- Task requirements
Your reply should restate the lines from the top of the entries through the line containing "Zero Software Installation:The entire" word for word, with no pictures.

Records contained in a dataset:

◆ ◆ ◆ ◆ ◆

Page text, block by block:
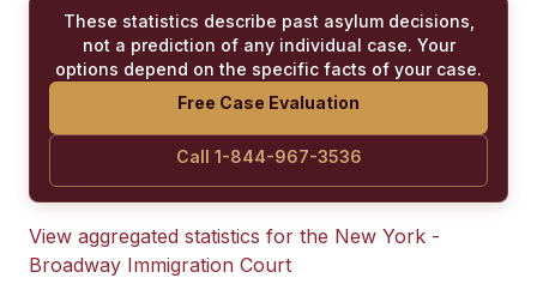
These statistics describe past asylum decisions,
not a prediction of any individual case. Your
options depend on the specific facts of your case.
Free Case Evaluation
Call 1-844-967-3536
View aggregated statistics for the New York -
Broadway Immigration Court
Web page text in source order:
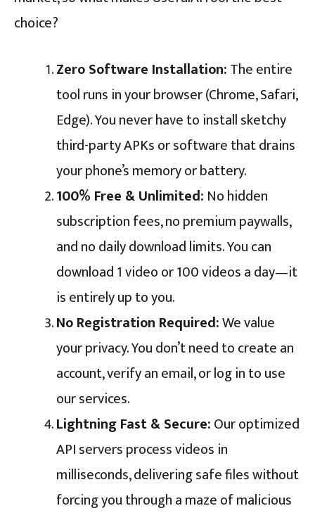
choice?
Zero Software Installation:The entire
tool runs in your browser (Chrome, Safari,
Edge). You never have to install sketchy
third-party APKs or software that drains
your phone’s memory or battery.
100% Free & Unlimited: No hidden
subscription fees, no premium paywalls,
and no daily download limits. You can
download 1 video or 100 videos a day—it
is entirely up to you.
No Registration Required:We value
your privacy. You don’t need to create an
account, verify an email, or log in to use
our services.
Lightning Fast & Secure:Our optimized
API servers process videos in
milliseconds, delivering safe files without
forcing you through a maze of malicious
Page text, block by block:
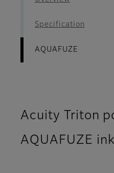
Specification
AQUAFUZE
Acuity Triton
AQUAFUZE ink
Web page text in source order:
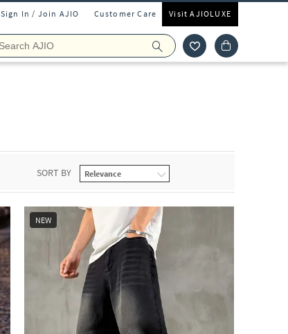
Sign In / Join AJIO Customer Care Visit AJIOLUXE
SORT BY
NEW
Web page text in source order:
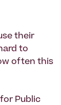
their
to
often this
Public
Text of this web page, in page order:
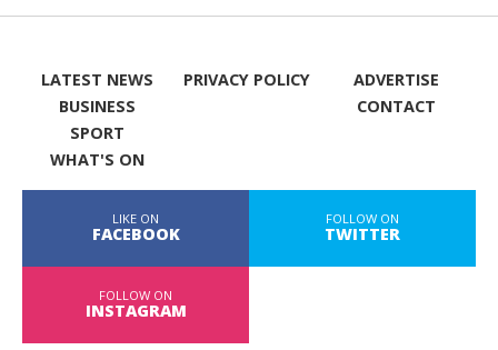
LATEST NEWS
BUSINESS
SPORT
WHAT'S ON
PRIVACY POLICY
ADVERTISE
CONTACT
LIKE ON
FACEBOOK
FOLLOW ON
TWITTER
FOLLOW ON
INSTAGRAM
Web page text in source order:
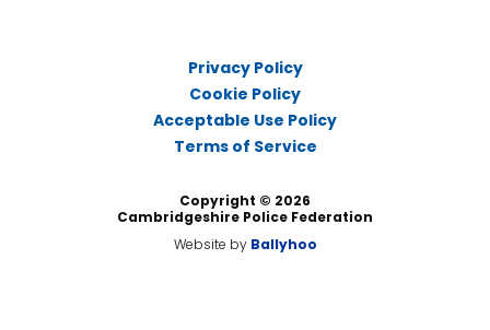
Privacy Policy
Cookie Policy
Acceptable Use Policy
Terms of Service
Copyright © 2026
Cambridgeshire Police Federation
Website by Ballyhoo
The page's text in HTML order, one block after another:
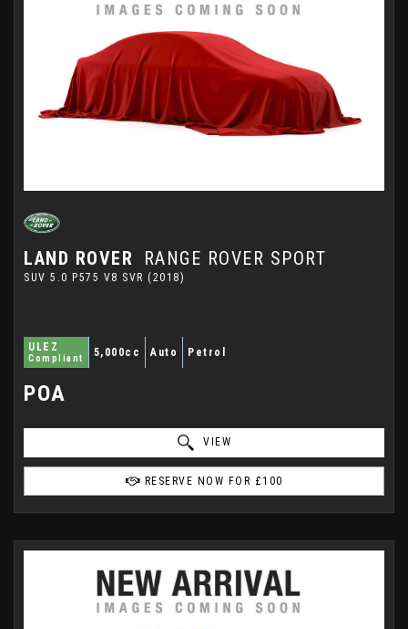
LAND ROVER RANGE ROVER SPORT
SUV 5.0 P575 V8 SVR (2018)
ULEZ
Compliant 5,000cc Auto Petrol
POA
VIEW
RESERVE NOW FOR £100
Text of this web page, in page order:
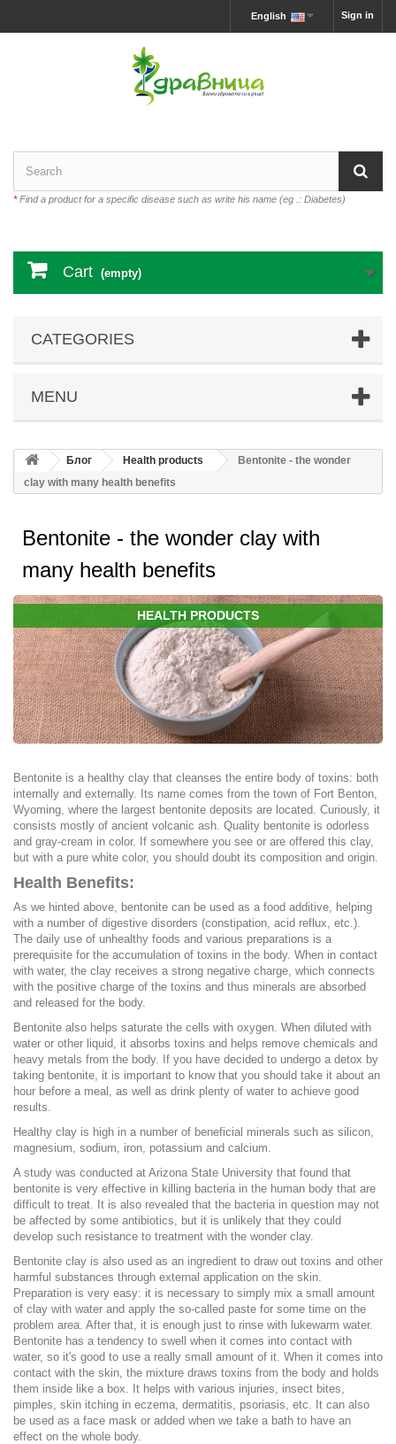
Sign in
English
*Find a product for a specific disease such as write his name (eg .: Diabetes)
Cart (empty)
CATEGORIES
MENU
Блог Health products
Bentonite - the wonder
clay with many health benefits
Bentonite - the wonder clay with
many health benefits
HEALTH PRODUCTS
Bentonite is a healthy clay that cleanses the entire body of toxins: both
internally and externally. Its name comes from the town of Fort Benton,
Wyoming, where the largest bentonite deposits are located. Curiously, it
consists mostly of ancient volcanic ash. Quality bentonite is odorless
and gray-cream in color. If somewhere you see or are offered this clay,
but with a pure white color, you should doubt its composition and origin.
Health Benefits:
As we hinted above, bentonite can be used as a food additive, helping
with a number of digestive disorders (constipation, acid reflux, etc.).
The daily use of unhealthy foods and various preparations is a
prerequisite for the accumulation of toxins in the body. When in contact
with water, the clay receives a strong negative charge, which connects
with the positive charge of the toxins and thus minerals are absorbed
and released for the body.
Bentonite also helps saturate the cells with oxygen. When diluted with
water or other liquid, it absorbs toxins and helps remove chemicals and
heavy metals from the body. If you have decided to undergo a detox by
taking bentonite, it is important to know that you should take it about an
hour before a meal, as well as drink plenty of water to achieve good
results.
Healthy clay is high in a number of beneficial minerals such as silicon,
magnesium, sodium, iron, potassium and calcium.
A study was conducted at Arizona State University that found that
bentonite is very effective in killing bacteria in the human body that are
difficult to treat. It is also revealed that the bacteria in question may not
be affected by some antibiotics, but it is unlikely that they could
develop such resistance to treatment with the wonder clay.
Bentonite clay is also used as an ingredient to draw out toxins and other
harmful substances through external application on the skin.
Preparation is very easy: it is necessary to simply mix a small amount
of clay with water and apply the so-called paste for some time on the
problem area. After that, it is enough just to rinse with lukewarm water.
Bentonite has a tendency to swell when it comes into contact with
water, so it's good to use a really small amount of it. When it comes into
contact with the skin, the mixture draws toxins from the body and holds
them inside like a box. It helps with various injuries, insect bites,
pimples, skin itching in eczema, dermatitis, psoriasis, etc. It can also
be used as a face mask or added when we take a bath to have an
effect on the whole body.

◆ ◆ ◆ ◆ ◆

- Solution to this exercise
Page text, block by block:
These statistics describe past asylum decisions,
not a prediction of any individual case. Your
options depend on the specific facts of your case.
Free Case Evaluation
Call 1-844-967-3536
View aggregated statistics for the New York -
Broadway Immigration Court
Web page text in source order:
choice?
Zero Software Installation:The entire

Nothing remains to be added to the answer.